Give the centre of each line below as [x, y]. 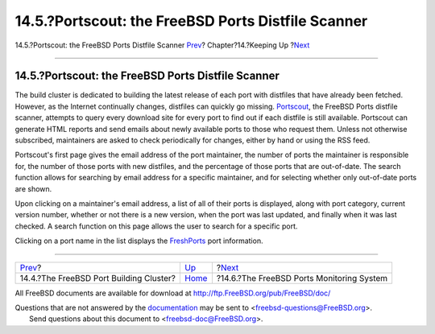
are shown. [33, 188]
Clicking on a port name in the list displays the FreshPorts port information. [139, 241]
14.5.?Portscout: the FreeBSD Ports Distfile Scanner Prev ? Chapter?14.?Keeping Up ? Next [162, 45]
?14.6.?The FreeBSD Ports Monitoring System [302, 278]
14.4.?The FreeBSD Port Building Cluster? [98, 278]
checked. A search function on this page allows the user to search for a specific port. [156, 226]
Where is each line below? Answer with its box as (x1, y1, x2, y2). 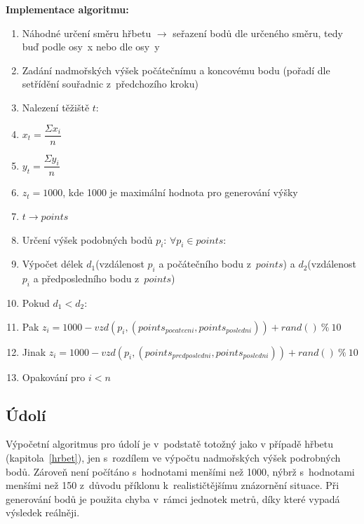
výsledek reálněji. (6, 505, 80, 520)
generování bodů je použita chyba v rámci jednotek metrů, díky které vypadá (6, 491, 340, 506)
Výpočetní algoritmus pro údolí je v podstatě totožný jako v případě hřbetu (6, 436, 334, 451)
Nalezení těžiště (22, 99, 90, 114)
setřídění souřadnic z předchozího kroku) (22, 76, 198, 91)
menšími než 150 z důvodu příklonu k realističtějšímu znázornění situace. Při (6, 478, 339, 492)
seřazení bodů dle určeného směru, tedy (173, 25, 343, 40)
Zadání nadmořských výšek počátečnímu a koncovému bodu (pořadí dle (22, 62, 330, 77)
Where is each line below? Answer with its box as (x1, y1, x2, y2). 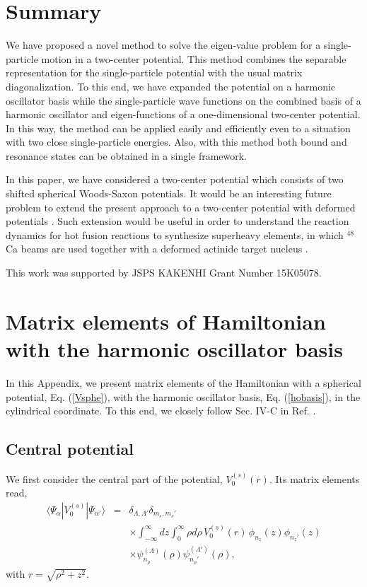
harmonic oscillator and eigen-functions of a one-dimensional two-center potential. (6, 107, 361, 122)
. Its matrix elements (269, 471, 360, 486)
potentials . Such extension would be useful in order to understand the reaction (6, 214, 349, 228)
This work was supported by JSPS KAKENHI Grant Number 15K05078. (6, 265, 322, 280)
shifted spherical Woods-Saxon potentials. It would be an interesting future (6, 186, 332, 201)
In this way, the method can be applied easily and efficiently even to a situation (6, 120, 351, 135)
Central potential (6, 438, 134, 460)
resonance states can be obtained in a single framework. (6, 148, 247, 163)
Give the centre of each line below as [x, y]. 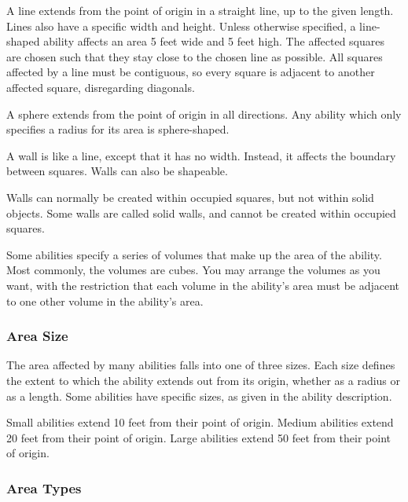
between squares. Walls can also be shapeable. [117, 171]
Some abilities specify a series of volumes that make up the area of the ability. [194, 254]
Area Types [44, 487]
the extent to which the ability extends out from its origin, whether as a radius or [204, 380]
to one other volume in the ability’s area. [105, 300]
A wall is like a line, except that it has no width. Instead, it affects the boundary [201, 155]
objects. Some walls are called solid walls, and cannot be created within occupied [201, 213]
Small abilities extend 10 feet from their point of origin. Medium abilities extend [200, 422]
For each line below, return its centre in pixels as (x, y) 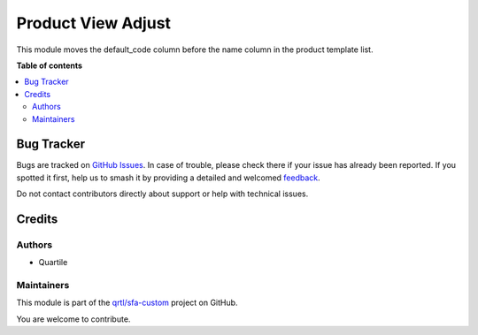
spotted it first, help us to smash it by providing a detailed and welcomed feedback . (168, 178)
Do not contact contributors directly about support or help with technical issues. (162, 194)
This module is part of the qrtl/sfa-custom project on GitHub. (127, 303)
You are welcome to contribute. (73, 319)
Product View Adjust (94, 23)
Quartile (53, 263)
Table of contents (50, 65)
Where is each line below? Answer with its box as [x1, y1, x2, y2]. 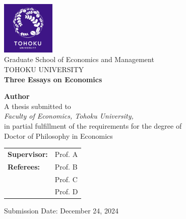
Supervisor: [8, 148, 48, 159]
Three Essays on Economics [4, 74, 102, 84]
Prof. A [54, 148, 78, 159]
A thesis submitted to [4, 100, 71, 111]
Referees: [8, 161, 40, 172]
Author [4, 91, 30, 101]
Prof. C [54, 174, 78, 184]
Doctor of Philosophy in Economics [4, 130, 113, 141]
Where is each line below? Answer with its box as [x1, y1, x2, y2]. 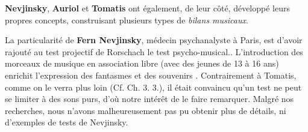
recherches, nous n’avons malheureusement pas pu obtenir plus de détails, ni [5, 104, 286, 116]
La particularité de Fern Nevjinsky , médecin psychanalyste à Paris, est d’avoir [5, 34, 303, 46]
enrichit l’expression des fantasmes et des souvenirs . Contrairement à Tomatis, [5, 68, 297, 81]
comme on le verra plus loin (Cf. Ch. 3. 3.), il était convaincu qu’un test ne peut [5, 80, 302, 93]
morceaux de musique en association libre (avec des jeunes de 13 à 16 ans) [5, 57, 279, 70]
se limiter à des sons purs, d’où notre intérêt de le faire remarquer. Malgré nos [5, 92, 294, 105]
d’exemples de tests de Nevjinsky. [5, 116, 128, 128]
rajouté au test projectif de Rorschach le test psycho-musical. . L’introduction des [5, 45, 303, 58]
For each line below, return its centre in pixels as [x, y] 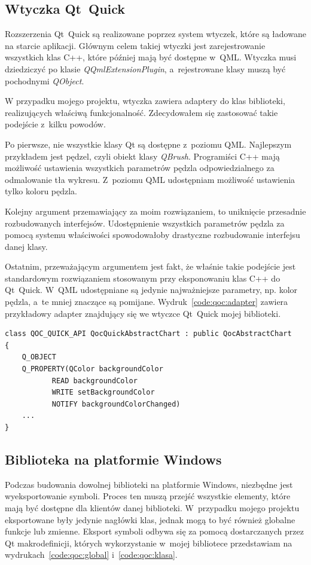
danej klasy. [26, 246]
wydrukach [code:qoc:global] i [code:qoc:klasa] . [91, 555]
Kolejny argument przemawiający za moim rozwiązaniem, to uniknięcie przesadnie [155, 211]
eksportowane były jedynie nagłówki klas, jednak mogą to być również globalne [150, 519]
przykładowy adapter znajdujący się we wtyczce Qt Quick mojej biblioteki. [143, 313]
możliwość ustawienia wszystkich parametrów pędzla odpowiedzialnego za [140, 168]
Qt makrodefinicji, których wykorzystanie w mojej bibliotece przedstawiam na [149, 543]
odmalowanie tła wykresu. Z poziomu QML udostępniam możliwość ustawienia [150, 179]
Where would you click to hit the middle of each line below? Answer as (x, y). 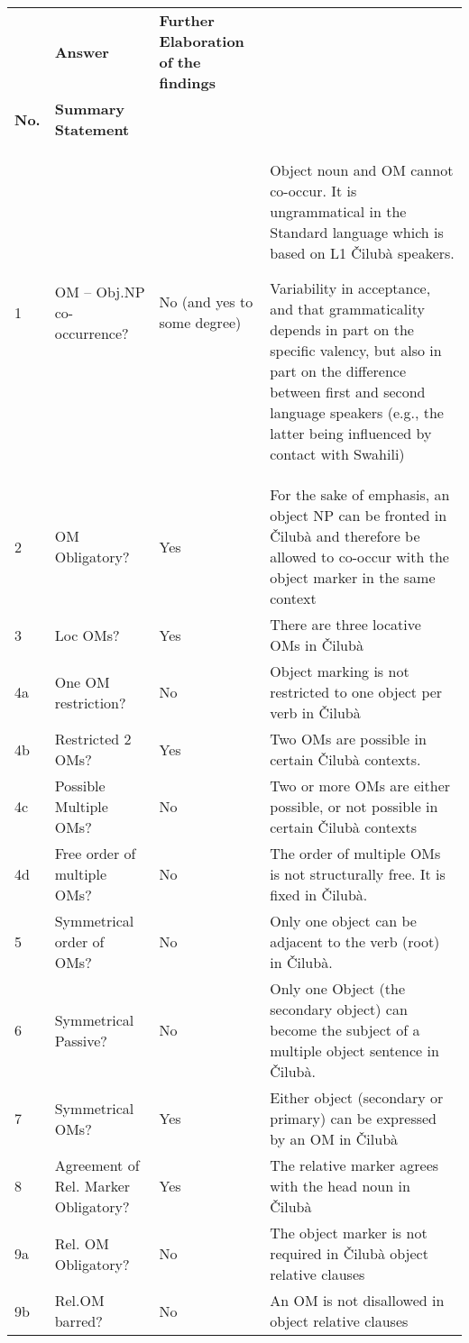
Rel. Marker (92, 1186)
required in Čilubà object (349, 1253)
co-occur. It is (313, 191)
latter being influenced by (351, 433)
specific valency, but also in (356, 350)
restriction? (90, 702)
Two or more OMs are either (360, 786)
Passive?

→ Your goal
Copy word for word each line of the data above, from the first through the one containing "A wall is like", and include no pictures.

→ Result below
Give the centre of each line below as [x, y]. 
are shown. [33, 188]
Clicking on a port name in the list displays the FreshPorts port information. [139, 241]
14.5.?Portscout: the FreeBSD Ports Distfile Scanner Prev ? Chapter?14.?Keeping Up ? Next [162, 45]
?14.6.?The FreeBSD Ports Monitoring System [302, 278]
14.4.?The FreeBSD Port Building Cluster? [98, 278]
checked. A search function on this page allows the user to search for a specific port. [156, 226]
Where is each line below? Answer with its box as (x1, y1, x2, y2). 
výsledek reálněji. (6, 505, 80, 520)
generování bodů je použita chyba v rámci jednotek metrů, díky které vypadá (6, 491, 340, 506)
Výpočetní algoritmus pro údolí je v podstatě totožný jako v případě hřbetu (6, 436, 334, 451)
Nalezení těžiště (22, 99, 90, 114)
setřídění souřadnic z předchozího kroku) (22, 76, 198, 91)
menšími než 150 z důvodu příklonu k realističtějšímu znázornění situace. Při (6, 478, 339, 492)
seřazení bodů dle určeného směru, tedy (173, 25, 343, 40)
Zadání nadmořských výšek počátečnímu a koncovému bodu (pořadí dle (22, 62, 330, 77)
Where is each line below? Answer with its box as (x1, y1, x2, y2). 
harmonic oscillator and eigen-functions of a one-dimensional two-center potential. (6, 107, 361, 122)
. Its matrix elements (269, 471, 360, 486)
potentials . Such extension would be useful in order to understand the reaction (6, 214, 349, 228)
This work was supported by JSPS KAKENHI Grant Number 15K05078. (6, 265, 322, 280)
shifted spherical Woods-Saxon potentials. It would be an interesting future (6, 186, 332, 201)
In this way, the method can be applied easily and efficiently even to a situation (6, 120, 351, 135)
Central potential (6, 438, 134, 460)
resonance states can be obtained in a single framework. (6, 148, 247, 163)
Give the centre of each line below as [x, y]. 
between squares. Walls can also be shapeable. [117, 171]
Some abilities specify a series of volumes that make up the area of the ability. [194, 254]
Area Types [44, 487]
the extent to which the ability extends out from its origin, whether as a radius or [204, 380]
to one other volume in the ability’s area. [105, 300]
A wall is like a line, except that it has no width. Instead, it affects the boundary [201, 155]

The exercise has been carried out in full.